• _TASK GOAL_
Do not copy the pictures. Write out the lines from the start of the entries through the line containing "Isodensity Implementation of SS(V)PE".

• _INPUT DATA_

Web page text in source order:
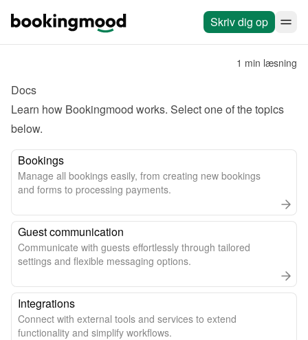
Skriv dig op
1 min læsning
Docs
Learn how Bookingmood works. Select one of the topics
below.
Bookings
Manage all bookings easily, from creating new bookings
and forms to processing payments.
Guest communication
Communicate with guests effortlessly through tailored
settings and flexible messaging options.
Integrations
Connect with external tools and services to extend
functionality and simplify workflows.
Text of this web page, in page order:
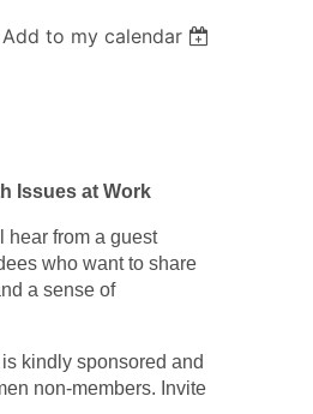
Add to my calendar
Issues at Work
hear from a guest
who want to share
a sense of
kindly sponsored and
non-members. Invite
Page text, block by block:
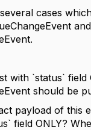
cases
and
with `status` field
should be
payload of this
field ONLY?
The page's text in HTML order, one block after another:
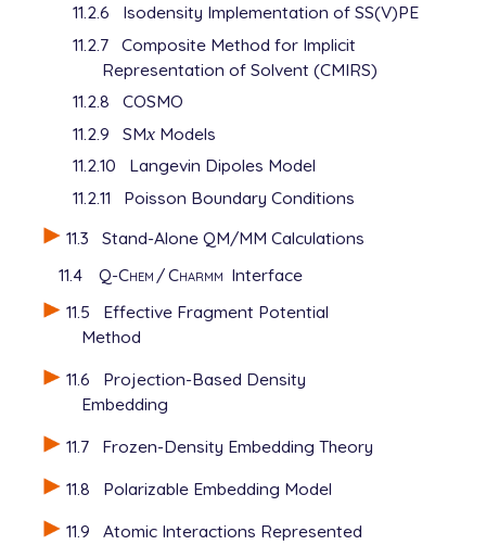
11.2.6
Isodensity Implementation of SS(V)PE
11.2.7 Composite Method for Implicit
Representation of Solvent (CMIRS)
11.2.8
COSMO
11.2.9
SMx
x Models
11.2.10
Langevin Dipoles Model
11.2.11
Poisson Boundary Conditions
11.3
Stand-Alone QM/MM Calculations
11.4
Q-Chem /Charmm Interface
11.5
Effective Fragment Potential
Method
11.6
Projection-Based Density
Embedding
11.7
Frozen-Density Embedding Theory
11.8
Polarizable Embedding Model
11.9
Atomic Interactions Represented
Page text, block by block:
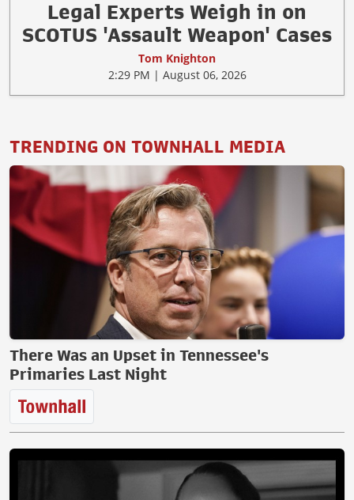
Legal Experts Weigh in on
SCOTUS 'Assault Weapon' Cases
Tom Knighton
2:29 PM | August 06, 2026
TRENDING ON TOWNHALL MEDIA
There Was an Upset in Tennessee's
Primaries Last Night
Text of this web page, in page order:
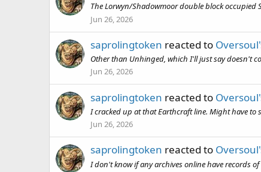
The Lorwyn/Shadowmoor double block occupied
Jun 26, 2026
saprolingtoken reacted to
Other than Unhinged, which I'll just say doesn't
Jun 26, 2026
saprolingtoken reacted to
I cracked up at that Earthcraft line. Might have to
Jun 26, 2026
saprolingtoken reacted to
I don't know if any archives online have records
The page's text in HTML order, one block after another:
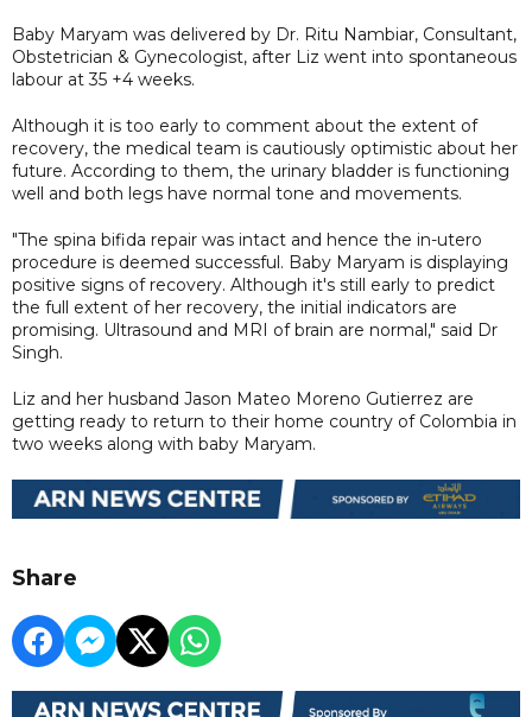
Baby Maryam was delivered by Dr. Ritu Nambiar, Consultant,
Obstetrician & Gynecologist, after Liz went into spontaneous
labour at 35 +4 weeks.
Although it is too early to comment about the extent of
recovery, the medical team is cautiously optimistic about her
future. According to them, the urinary bladder is functioning
well and both legs have normal tone and movements.
"The spina bifida repair was intact and hence the in-utero
procedure is deemed successful. Baby Maryam is displaying
positive signs of recovery. Although it's still early to predict
the full extent of her recovery, the initial indicators are
promising. Ultrasound and MRI of brain are normal," said Dr
Singh.
Liz and her husband Jason Mateo Moreno Gutierrez are
getting ready to return to their home country of Colombia in
two weeks along with baby Maryam.
Share
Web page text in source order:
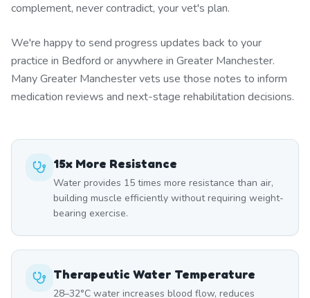
complement, never contradict, your vet's plan.
We're happy to send progress updates back to your
practice in Bedford or anywhere in Greater Manchester.
Many Greater Manchester vets use those notes to inform
medication reviews and next-stage rehabilitation decisions.
15x More Resistance
Water provides 15 times more resistance than air,
building muscle efficiently without requiring weight-
bearing exercise.
Therapeutic Water Temperature
28–32°C water increases blood flow, reduces

• _ANSWER TO THE EXERCISE_
Web page text in source order:
Skriv dig op
1 min læsning
Docs
Learn how Bookingmood works. Select one of the topics
below.
Bookings
Manage all bookings easily, from creating new bookings
and forms to processing payments.
Guest communication
Communicate with guests effortlessly through tailored
settings and flexible messaging options.
Integrations
Connect with external tools and services to extend
functionality and simplify workflows.
Text of this web page, in page order:
Add to my calendar
Issues at Work
hear from a guest
who want to share
a sense of
kindly sponsored and
non-members. Invite
Page text, block by block:
cases
and
with `status` field
should be
payload of this
field ONLY?
The page's text in HTML order, one block after another:
11.2.6
Isodensity Implementation of SS(V)PE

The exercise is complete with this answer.